Dogs had it on there tea tonight just put a dollop on and they both ate it then I let them lick the spoon. No problems so far. Poppy did eat her tea with a bit more enthusiasm than usual she is a slow eater crunches each piece individually takes her ages. Boycie bolts his down then gives a big burp afterwards


----------



## Critterluvr (Dec 8, 2013)

Ooh yes, coconut oil! I buy a big jar at Costco, lasts a long time.... I use it instead of butter on my toast, absolutely delicious with jam. I often use it in place of butter when baking too, gives cookies and squares SUCH a nice flavour. I also melt it and use it when making facial creams or hand creams.....oh I could go on and on.....lovely stuff!!!! 
P.S. The stuff I get does smell like coconut, I love the smell.


----------



## dio.ren (Jan 18, 2013)

Critterluvr said:


> Ooh yes, coconut oil! I buy a big jar at Costco, lasts a long time.... I use it instead of butter on my toast, absolutely delicious with jam. I often use it in place of butter when baking too, gives cookies and squares SUCH a nice flavour. I also melt it and use it when making facial creams or hand creams.....oh I could go on and on.....lovely stuff!!!!
> P.S. The stuff I get does smell like coconut, I love the smell.
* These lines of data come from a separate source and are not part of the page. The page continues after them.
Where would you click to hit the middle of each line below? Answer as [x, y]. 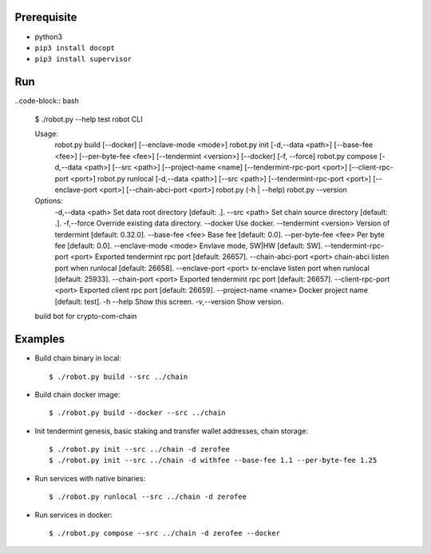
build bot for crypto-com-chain [86, 317]
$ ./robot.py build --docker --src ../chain [138, 413]
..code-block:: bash [47, 101]
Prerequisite [46, 17]
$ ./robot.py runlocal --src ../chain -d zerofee [148, 497]
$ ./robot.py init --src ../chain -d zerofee [140, 449]
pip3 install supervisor [83, 59]
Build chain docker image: [77, 394]
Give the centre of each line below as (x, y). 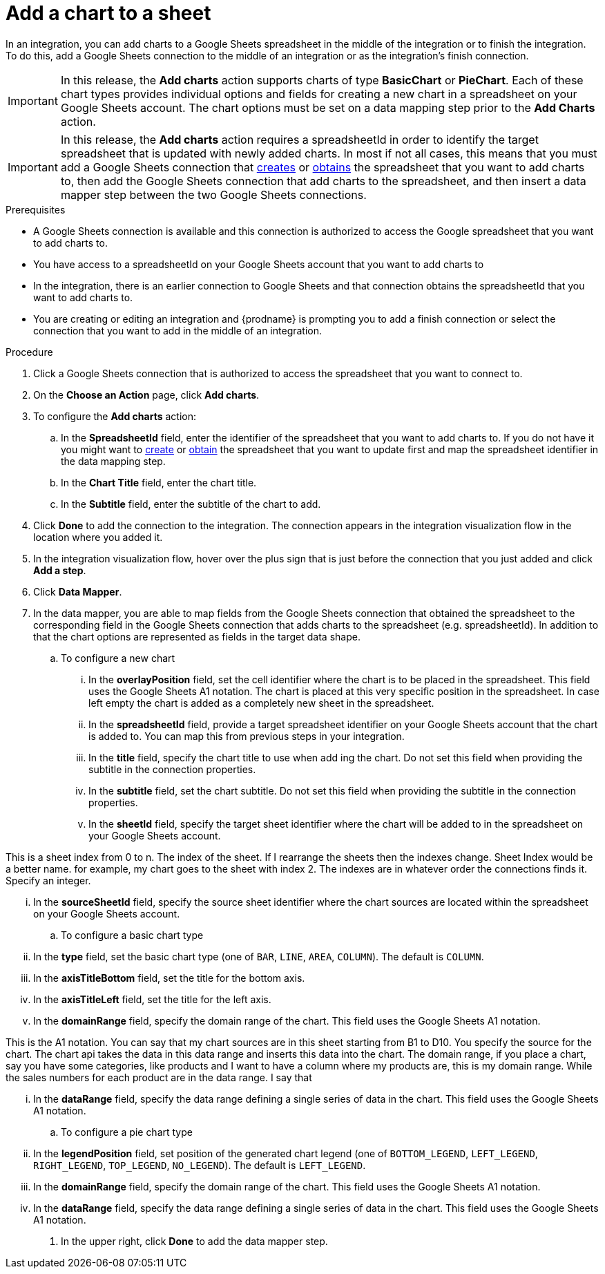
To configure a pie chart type (127, 1132)
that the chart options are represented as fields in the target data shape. (197, 636)
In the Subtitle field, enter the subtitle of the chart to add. (191, 504)
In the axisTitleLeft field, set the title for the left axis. (152, 999)
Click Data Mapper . (78, 591)
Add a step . (60, 570)
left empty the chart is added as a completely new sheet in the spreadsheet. (261, 703)
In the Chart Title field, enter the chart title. (159, 482)
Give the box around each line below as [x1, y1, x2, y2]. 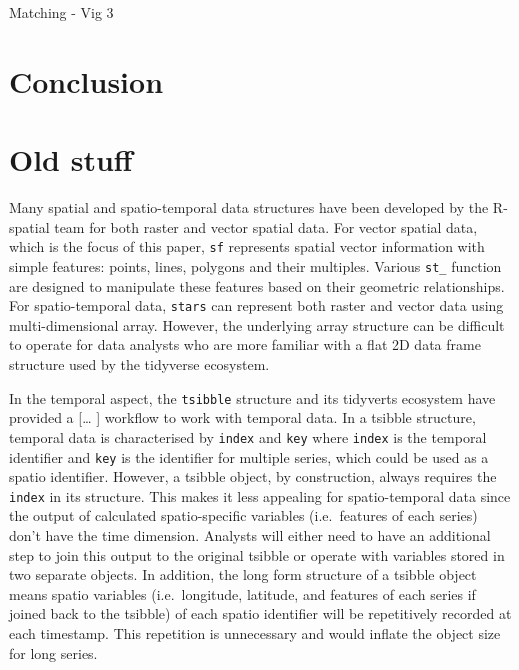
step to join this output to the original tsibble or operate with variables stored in [9, 544, 505, 565]
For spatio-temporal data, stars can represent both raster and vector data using [9, 295, 504, 316]
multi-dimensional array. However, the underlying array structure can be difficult [9, 314, 505, 335]
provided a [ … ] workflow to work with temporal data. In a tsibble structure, [9, 407, 476, 428]
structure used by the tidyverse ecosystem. [9, 354, 270, 375]
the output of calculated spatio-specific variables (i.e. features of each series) [9, 505, 478, 526]
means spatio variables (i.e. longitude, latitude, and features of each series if [9, 583, 476, 604]
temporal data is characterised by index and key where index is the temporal [9, 426, 487, 447]
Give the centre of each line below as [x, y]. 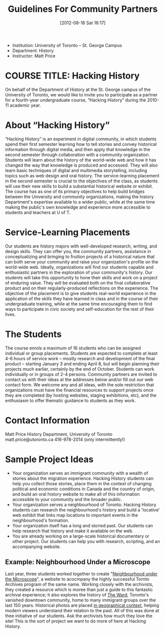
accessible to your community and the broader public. [67, 499]
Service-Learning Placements [68, 232]
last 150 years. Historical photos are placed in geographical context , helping [82, 605]
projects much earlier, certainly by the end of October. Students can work [80, 369]
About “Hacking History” [57, 125]
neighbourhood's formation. [41, 520]
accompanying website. [36, 547]
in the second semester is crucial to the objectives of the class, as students [82, 181]
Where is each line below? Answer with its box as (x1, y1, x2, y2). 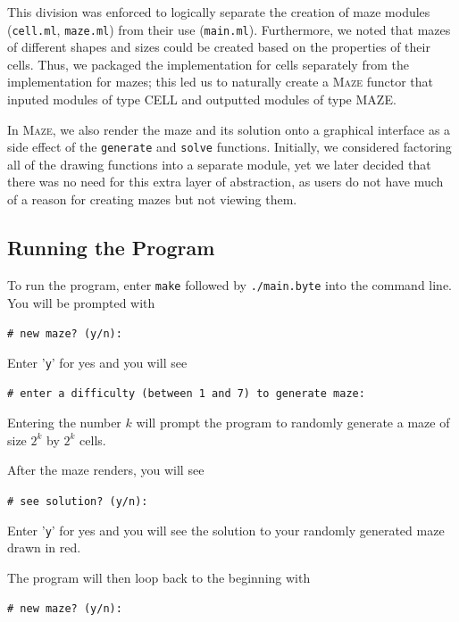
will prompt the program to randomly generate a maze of (136, 413, 450, 432)
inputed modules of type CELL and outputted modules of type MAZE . (7, 90, 396, 109)
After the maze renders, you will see (7, 460, 204, 479)
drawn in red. (7, 538, 81, 557)
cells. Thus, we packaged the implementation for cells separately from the (7, 54, 409, 73)
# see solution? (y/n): (7, 494, 148, 508)
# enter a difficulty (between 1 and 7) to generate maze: (7, 387, 365, 401)
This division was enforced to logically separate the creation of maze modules (7, 3, 430, 21)
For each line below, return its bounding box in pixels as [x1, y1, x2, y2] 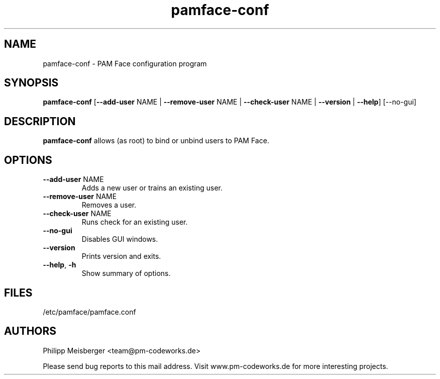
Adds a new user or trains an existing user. [81, 183, 223, 193]
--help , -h [43, 260, 76, 269]
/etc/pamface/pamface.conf [43, 307, 136, 316]
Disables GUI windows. [81, 235, 158, 244]
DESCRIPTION [4, 115, 76, 128]
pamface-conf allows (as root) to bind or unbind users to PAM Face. [43, 136, 269, 145]
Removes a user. [81, 201, 137, 210]
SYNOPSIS [4, 76, 59, 89]
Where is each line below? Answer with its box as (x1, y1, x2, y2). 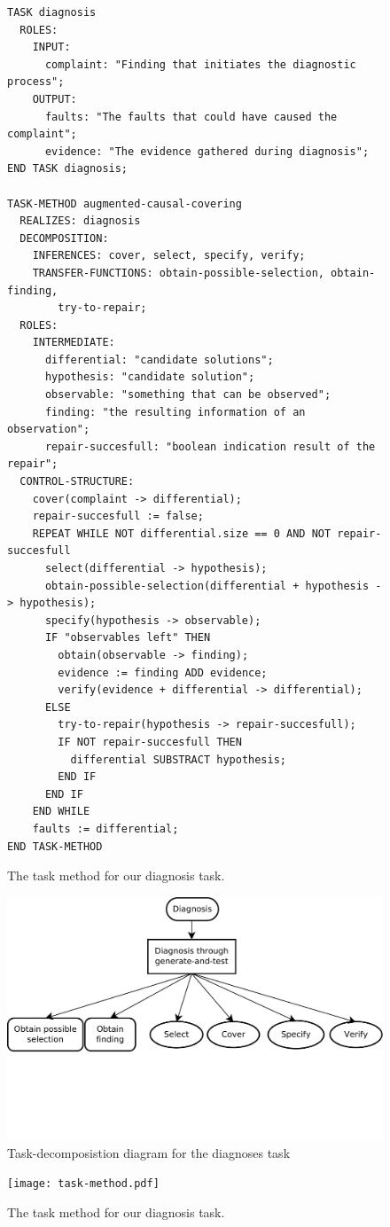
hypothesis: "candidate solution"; (44, 371, 255, 384)
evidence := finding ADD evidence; (58, 666, 268, 679)
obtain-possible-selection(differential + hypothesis (44, 579, 370, 592)
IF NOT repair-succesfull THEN (58, 735, 242, 748)
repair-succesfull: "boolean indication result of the (44, 440, 376, 453)
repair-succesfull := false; (32, 510, 204, 523)
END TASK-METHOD (7, 840, 103, 853)
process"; (7, 75, 65, 89)

Wow you are a champ I tried to camouflage it in a smoothie didn't work ..we gave up on it cause we could taste it in every way ours was extra virgin coconut oil from a health food store so maybe it had flavor to it?


----------



## Critterluvr (Dec 8, 2013)

Well I haven't tried it in a smoothie....but I do like the taste of it, my family isn't quite as gung-ho though. I must admit I like most things, guess I'd be a Lab if I were a dog. 
Anyway it might depend on the brand? Costco def has the best price that I have come across.


----------



## cockerpoo61 (Jun 24, 2011)

Well at first our dogs didn't seem to keen but the second time they bolted it down. I tried it on Pancakes yesterday, it was ok. Need to get experimenting so loving all your ideas so keep them coming.


----------



## fairlie (Sep 7, 2013)

Critterluvr said:


> I must admit I like most things, guess I'd be a Lab if I were a dog.


Love this! I think I'd be a lab too, I'll eat pretty much anything.


----------



## erinafare (Dec 9, 2012)

Critterluvr said:


> Well I haven't tried it in a smoothie....but I do like the taste of it, my family isn't quite as gung-ho though. I must admit I like most things, guess I'd be a Lab if I were a dog.
> Anyway it might depend on the brand? Costco def has the best price that I have come across.


Are you in uk our costco doesn't sell it x


----------



## Critterluvr (Dec 8, 2013)

No, I'm in Canada.....eh?


----------



## erinafare (Dec 9, 2012)

Critterluvr said:


> No, I'm in Canada.....eh?


Thank you Costco uk don't seem to stock it x


----------



## Lynn<3 (Jul 4, 2011)

I give mine a small bit every morning. I also use it on my skin, in my home made lotions, deodorant, and cooking. Even used it to make a chocolate flavoured sauce.


----------



## Lindor (Feb 3, 2014)

dio.ren said:


> Ewww in coffee no way puke!!


I just got a jar of coconut oil. I tried it in my coffee and it was actually pretty good. I've also been putting a little coconut oil on my face in the morning. Fine lines and wrinkles disappear.


----------



## fairlie (Sep 7, 2013)

Where did you buy yours Lindor? Years of canoeing in the sun have left me looking like a wrinkled prune.


----------



## Lindor (Feb 3, 2014)

I got it at Pet Value.


----------